== Entries shown ==
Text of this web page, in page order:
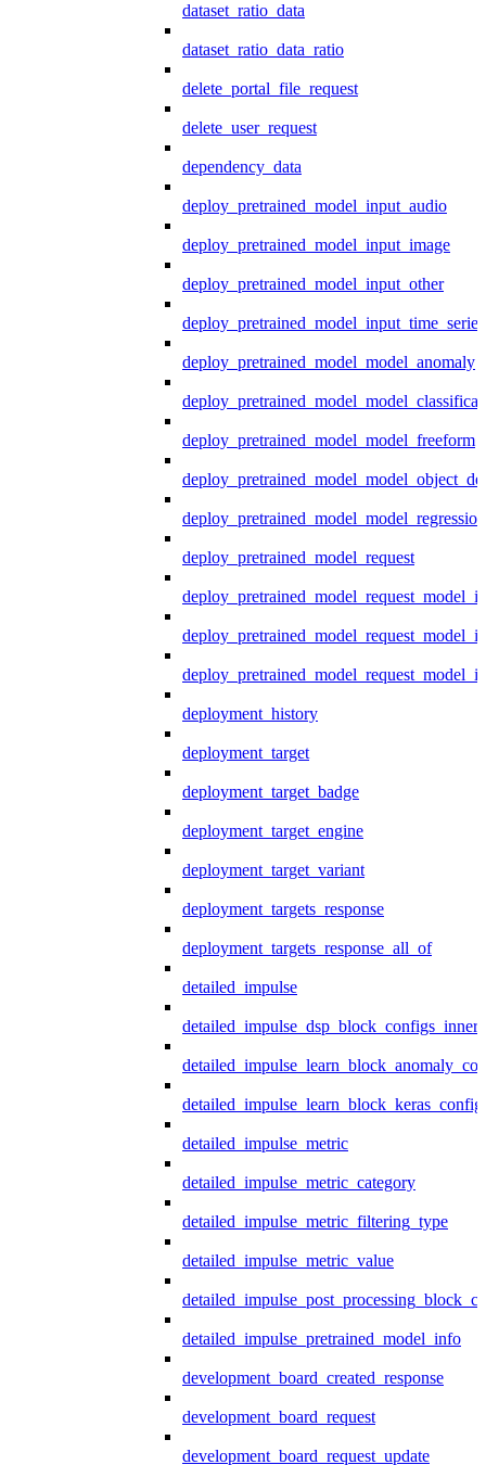
dataset_ratio_data
dataset_ratio_data_ratio
delete_portal_file_request
delete_user_request
dependency_data
deploy_pretrained_model_input_audio
deploy_pretrained_model_input_image
deploy_pretrained_model_input_other
deploy_pretrained_model_input_time_series
deploy_pretrained_model_model_anomaly
deploy_pretrained_model_model_freeform
deploy_pretrained_model_model_regression
deploy_pretrained_model_request
deployment_history
deployment_target
deployment_target_badge
deployment_target_engine
deployment_target_variant
deployment_targets_response
deployment_targets_response_all_of
detailed_impulse
detailed_impulse_dsp_block_configs_inner
detailed_impulse_metric
detailed_impulse_metric_category
detailed_impulse_metric_filtering_type
detailed_impulse_metric_value
detailed_impulse_pretrained_model_info
development_board_created_response
development_board_request
development_board_request_update
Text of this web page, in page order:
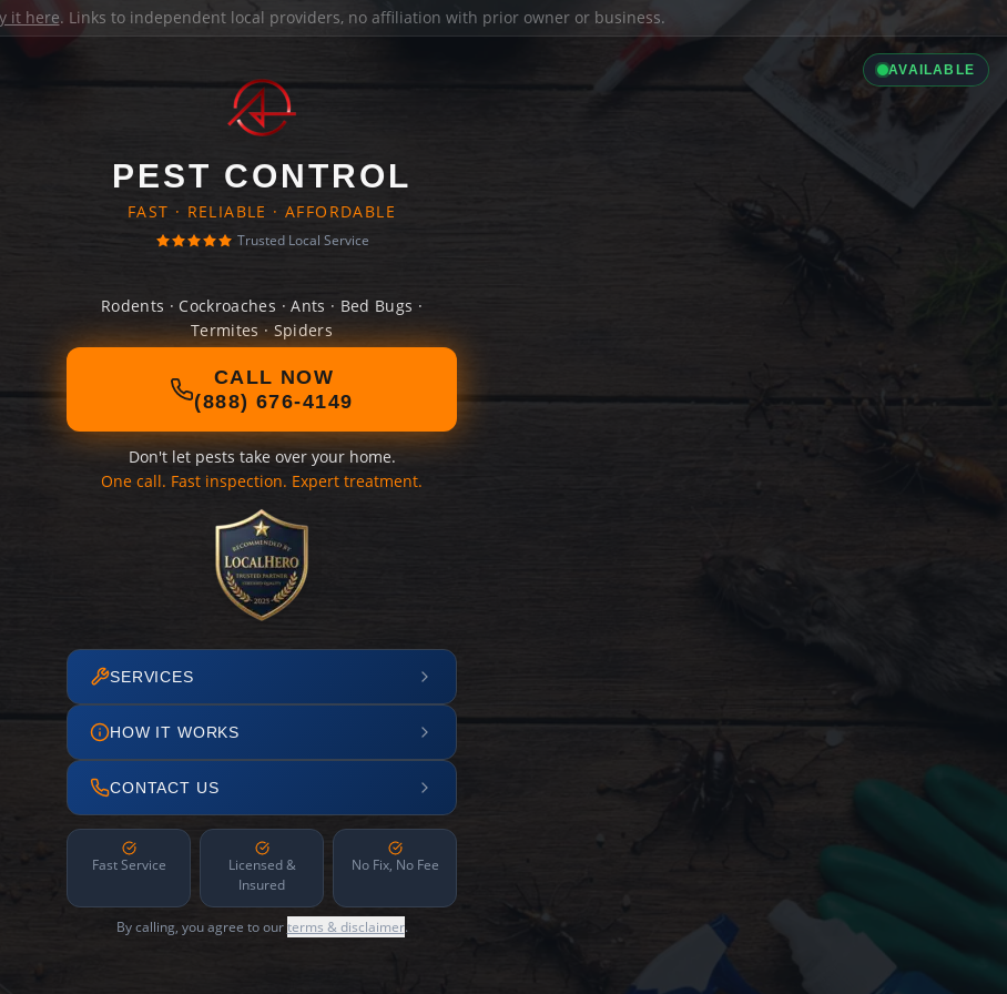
===
◆ Your goal ◆
With pictures omitted, reproduce exactly the lines from the line containing "detailed_impulse_pretrained_model_info" through the end of the data above.

◆ Exercise answer ◆
detailed_impulse_pretrained_model_info
development_board_created_response
development_board_request
development_board_request_update
Text of this web page, in page order:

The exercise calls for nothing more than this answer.